用streamlit run web_streamlit_demo.py --server.address 127.0.0.1 --server.port 6006运行，结果如下：
在这里插入图片描述

FastAPI+WebSocket

WebSocket API是一项先进的技术，它能够在用户的浏览器和服务器之间建立双向交互式通信会话。借助此API，你可以向服务器发送消息并接收事件驱动的响应，而无需轮询服务器以获取回复。之前使用的前后端交互方式都是请求-响应，用户提交数据后，服务器处理请求并返回响应，使用WebSocket允许服务器主动向客户端推送数据，FastAPI是一个高性能的Web框架，允许使用WebSocket来实现实时通讯。

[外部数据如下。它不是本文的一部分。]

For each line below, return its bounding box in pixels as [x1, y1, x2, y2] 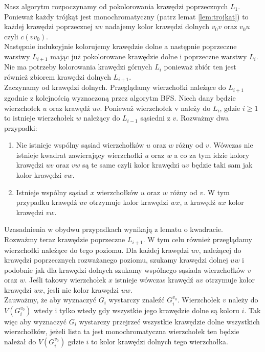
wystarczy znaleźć [108, 294, 165, 305]
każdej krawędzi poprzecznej [4, 21, 93, 32]
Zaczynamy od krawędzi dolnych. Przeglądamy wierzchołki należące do [4, 82, 226, 92]
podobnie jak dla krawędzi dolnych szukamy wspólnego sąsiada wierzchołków [4, 264, 245, 275]
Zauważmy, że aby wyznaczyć [4, 294, 97, 305]
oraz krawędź [49, 102, 90, 113]
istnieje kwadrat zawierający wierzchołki [16, 149, 143, 160]
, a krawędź [180, 197, 216, 207]
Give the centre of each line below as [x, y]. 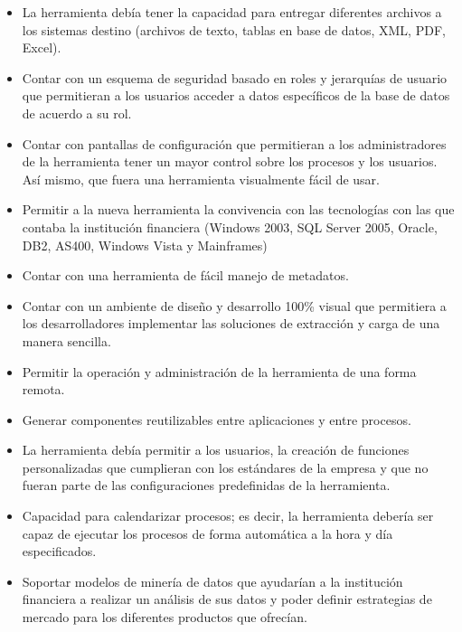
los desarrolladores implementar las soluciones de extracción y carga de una [231, 323]
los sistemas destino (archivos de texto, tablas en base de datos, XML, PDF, [234, 29]
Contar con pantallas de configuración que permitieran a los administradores [234, 143]
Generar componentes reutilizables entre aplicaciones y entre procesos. [217, 419]
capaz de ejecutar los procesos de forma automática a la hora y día [207, 533]
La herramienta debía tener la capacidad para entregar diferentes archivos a [232, 12]
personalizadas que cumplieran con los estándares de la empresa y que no [225, 467]
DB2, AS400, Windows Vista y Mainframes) [145, 245]
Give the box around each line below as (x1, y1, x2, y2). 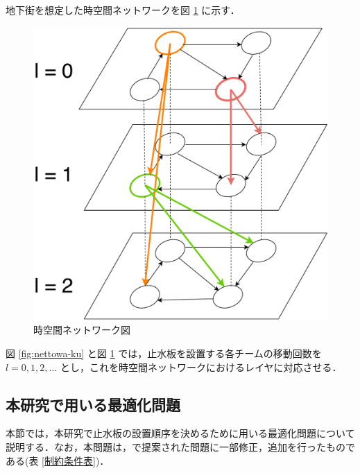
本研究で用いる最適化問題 (6, 393, 180, 415)
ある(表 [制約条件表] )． (6, 453, 110, 467)
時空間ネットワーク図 (33, 322, 130, 337)
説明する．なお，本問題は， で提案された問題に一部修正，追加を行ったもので (6, 439, 355, 454)
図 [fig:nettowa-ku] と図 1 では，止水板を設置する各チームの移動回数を (6, 345, 322, 360)
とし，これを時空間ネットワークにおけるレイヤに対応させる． (60, 359, 342, 374)
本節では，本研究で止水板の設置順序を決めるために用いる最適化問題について (6, 426, 355, 440)
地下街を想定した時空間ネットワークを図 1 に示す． (6, 3, 240, 17)
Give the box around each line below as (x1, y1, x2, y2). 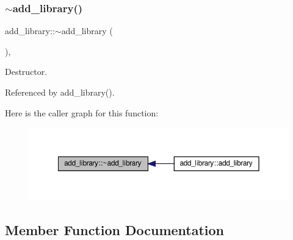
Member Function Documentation (5, 220, 225, 239)
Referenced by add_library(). (5, 86, 115, 98)
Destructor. (5, 65, 48, 78)
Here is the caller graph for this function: (5, 106, 159, 119)

# 导入FastAPI和WebSocket类，以及WebSocketDisconnect异常和HTMLResponse响应类
from fastapi import FastAPI, WebSocket, WebSocketDisconnect
from fastapi.responses import HTMLResponse
from fastapi.middleware.cors import CORSMiddleware # 导入CORS中间件，用于处理跨域资源共享（CORS）
from transformers import AutoTokenizer, AutoModel

# 导入uvicorn，轻量级的ASGI服务器
import uvicorn

pretrained = "/root/autodl-tmp/ZhipuAI/chatglm3-6b"
tokenizer = AutoTokenizer.from_pretrained(pretrained, trust_remote_code=True)
model = AutoModel.from_pretrained(pretrained, trust_remote_code=True).half().cuda()
model = model.eval()
app = FastAPI()	# 创建一个FastAPI应用程序实例

# 添加CORS中间件到FastAPI应用程序，允许跨域请求
app.add_middleware(
    CORSMiddleware
)

# 读取websocket_demo.html文件内容，用于返回HTML响应
with open('websocket_demo.html') as f:
    html = f.read()

# 定义一个路由，当访问根路径（/）时，返回之前读取的HTML内容
@app.get("/")
async def get():
    return HTMLResponse(html)

# 定义WebSocket端点/ws，创建WebSocket路由
@app.websocket("/ws")
async def websocket_endpoint(websocket: WebSocket):
    """
    input: JSON String of {"query": "", "history": []}
    output: JSON String of {"response": "", "history": [], "status": 200}
        status 200 stand for response ended, else not
    """
    await websocket.accept() # 接受WebSocket连接，并处理接收到的JSON格式消息
    try:
        while True:
            json_request = await websocket.receive_json()
            query = json_request['query']
            history = json_request['history']
            for response, history in model.stream_chat(tokenizer, query, history=history):
                # 将生成的回复以JSON格式发送回客户端
                await websocket.send_json({
                    "response": response,
                    "history": history,
                    "status": 202,
                })
            await websocket.send_json({"status": 200})	# stream_chat完成时发送状态码200
    except WebSocketDisconnect: 
        pass


def main():
    uvicorn.run(f"{__name__}:app", host='127.0.0.1', port=6006, workers=1) # 使用uvicorn.run启动FastAPI应用程序


if __name__ == '__main__':
    main()

用python websocket_api.py运行结果如下：
在这里插入图片描述
前端代码如下：

<!DOCTYPE html>
<html lang="en">
<head>
    <title>Chat</title>
</head>
<body>
<h1>WebSocket Chat</h1>
<form action="" onsubmit="return false;" id="form">
    <label for="messageText"></label>
    <input type="text" id="messageText" autocomplete="off"/>
    <button type="submit">Send</button>
</form>
<ul id='messageBox'>
</ul>
<script>
    let ws = new WebSocket("ws://" + location.host + "/ws");
    let history = [];
    let last_message_element = null;

    function appendMessage(text, sender, dom = null) {
        if (dom === null) {
            let messageBox = document.getElementById('messageBox');
            dom = document.createElement('li');
            messageBox.appendChild(dom);
        }
        dom.innerText = sender + '：' + text;
        return dom
    }

    function sendMessage(event) {
        if (last_message_element !== null) {  // 如果机器人还没回复完
            return;
        }
        let input = document.getElementById("messageText");
        if (input.value === "") {
            return;
        }
        let body = {"query": input.value, 'history': history};
        ws.send(JSON.stringify(body));
        appendMessage(input.value, '用户')
        input.value = '';
        event.preventDefault();
    }

    document.getElementById("form").addEventListener('submit', sendMessage)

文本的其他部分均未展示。